On August 26, 1862, Parents was promoted to lieutenant and on June 1, 1865 entered the Nikolaev Academy of the General Staff . On August 29, 1867, Parents was promoted to headquarters captain , on October 28 of the same year he graduated from the 1st grade course at the academy, and was assigned to serve in the headquarters of the guard troops and the Petersburg military district with admission to the General Staff. March 25, 1869 he was appointed Acting Senior Adjutant to the headquarters of the 2nd Guards Cavalry Division ; May 4, transferred to the General Staff, with approval in office.
On May 7, 1869, Parents was sent by the Highest Command to Orenburg , for sending to the steppe with troops, and in June he took part in the dispersal of the armed Kazakh masses at the Kazbek tract; On February 16, 1870, he was awarded the Order of St. Anne of the 3rd degree with swords and a bow for the disposition and courage shown here.
July 6, 1869 Captain Parents P.D. was the chief of staff of the detachment that arrived in the Kazbek tract (now the village of Uil, Aktobe region. Kazakhstan) and, together with the ataman of the Ural Cossack Army, General N. Verevkin founded the Wil fortification (now the settlement of Will (Oiyl)), O.Ya.
On February 1, 1870, Parents was appointed assistant to the senior adjutant of the headquarters of the troops of the guard and the St. Petersburg military district, and on April 5 he was awarded the highest gratitude for participating in the census of the military population of the capital. By the highest order of August 21, 1870, Parents was appointed a professor of military sciences at the Cavalry Training Squadron and on August 30 of the same year he was awarded the Order of St. Stanislav of the 2nd degree.
On August 30, 1871, Parents was promoted to lieutenant colonel , with resignation; On February 8, 1873, he was appointed to serve for special assignments under the Commander-in-Chief of the Guards and the St. Petersburg Military District. On August 30 of the same year, he was granted the imperial crown for the Order of St. Stanislav of the 2nd degree and in the same year he received the Prussian Order of the Crown of the 2nd degree, and the next year the commander’s cross of the Austrian Order of Franz Joseph . On August 30, 1874, Parents was promoted to colonel , resigned and on August 26, 1876 awarded the Order of St. Anne of the 2nd degree.
Before the Russo-Turkish War of 1877-1878, Parents spent seven months reconnaissance about the forces and location of Turkish troops, secretly traveling around Romania and Bulgaria , and was temporarily arrested by Turkish gendarmes in Ruschuk .
With the opening of hostilities beyond the Danube, Parensev was appointed Chief of Staff of the Caucasian Cossack Division on January 7.

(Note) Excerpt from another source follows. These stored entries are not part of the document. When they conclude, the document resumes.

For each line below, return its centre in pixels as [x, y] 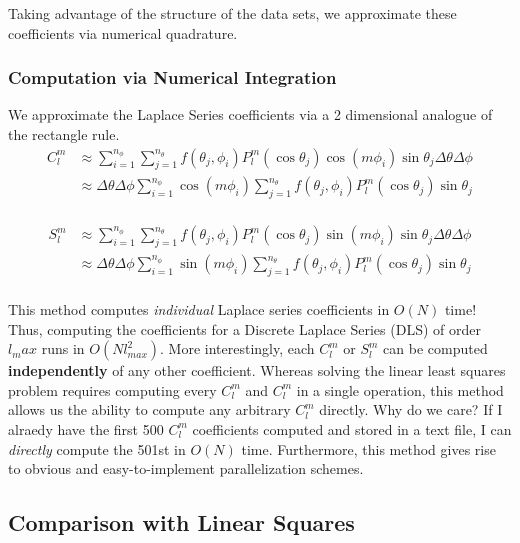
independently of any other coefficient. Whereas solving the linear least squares [257, 370]
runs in [63, 348]
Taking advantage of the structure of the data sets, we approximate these [232, 13]
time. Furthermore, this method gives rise [368, 448]
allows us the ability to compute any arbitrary [149, 409]
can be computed [435, 348]
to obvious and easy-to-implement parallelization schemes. [186, 468]
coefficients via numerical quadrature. [123, 32]

Prior to the final transfer of the theater of operations beyond the Balkans , Parents participated on July 2 in a case near the village of Akidzhalara near Selvi and on July 5 in the occupation of the city of Lovchi by a detachment of the adjutant colonel Zherebkov ; for difference in these matters, Parents was awarded on August 11, 1877, a golden saber with the inscription "For courage . " On July 16, he was in an intensified reconnaissance of Lovchi from the northeast side of the village of Pavlikan, under the command of Major General Skobelev .

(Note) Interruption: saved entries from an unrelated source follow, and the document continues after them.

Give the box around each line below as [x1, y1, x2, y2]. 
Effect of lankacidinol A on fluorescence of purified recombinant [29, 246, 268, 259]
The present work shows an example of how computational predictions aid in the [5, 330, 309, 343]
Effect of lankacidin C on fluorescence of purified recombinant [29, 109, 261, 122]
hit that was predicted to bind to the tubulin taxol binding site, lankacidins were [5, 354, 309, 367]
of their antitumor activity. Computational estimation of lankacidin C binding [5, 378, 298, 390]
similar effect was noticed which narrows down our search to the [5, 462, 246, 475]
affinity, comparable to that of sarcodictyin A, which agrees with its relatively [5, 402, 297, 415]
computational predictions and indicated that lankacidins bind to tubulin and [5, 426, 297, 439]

From July 17 to August 2, Parents was part of the detachment of Lieutenant General Baron Kridener ; He participated in the battle near Plevna on July 18 in the detachment of Major General Skobelev (under the general command of Lieutenant General Baron Kridener) and in the intensified reconnaissance of Lovchi on July 26. For the difference in these matters, Parents was awarded the Order of St. Vladimir of the 4th degree with swords and bow on September 30. According to M. D. Skobelev, Parents "was his real assistant in the full sense of the word and in all respects."

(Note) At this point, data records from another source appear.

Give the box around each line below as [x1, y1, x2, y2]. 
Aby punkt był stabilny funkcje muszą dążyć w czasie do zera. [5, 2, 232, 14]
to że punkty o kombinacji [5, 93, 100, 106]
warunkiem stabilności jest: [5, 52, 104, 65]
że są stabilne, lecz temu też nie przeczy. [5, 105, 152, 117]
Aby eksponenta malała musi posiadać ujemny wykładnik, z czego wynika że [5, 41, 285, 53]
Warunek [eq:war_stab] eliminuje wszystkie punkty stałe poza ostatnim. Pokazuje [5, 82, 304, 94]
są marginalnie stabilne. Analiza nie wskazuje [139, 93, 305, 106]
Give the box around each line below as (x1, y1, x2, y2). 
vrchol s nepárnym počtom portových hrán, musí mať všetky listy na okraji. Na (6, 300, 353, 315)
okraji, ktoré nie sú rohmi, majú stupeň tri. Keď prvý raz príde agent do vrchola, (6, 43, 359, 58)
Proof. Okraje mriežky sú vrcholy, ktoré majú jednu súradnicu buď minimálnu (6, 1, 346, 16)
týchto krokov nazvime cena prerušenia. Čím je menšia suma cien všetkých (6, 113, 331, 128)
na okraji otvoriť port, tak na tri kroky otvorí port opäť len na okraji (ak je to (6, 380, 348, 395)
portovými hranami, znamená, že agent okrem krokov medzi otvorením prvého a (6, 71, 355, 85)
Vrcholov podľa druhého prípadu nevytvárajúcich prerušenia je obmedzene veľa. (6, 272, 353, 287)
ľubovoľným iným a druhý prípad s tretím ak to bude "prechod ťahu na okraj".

From August 12 to 19, Parents was in the Shipkinsky detachment of Lieutenant General Radetsky and participated in skirmishes with the Turks. On August 22, he, under the command of Major General Prince Imeretinsky, participated in the capture of Lovchi by attack and on October 30 for the distinction he was awarded the Order of St. Vladimir of the 3rd degree with swords. Then, until September 1, he was part of the Pleven detachment of Lieutenant General Zotov , and on August 26 he was shell-shocked in the head with a card grenade. On August 30, he participated in the assault on Plevna from the southern side by a detachment of Major General Skobelev, and on August 31 - in a battle on the left flank of the position near Plevna.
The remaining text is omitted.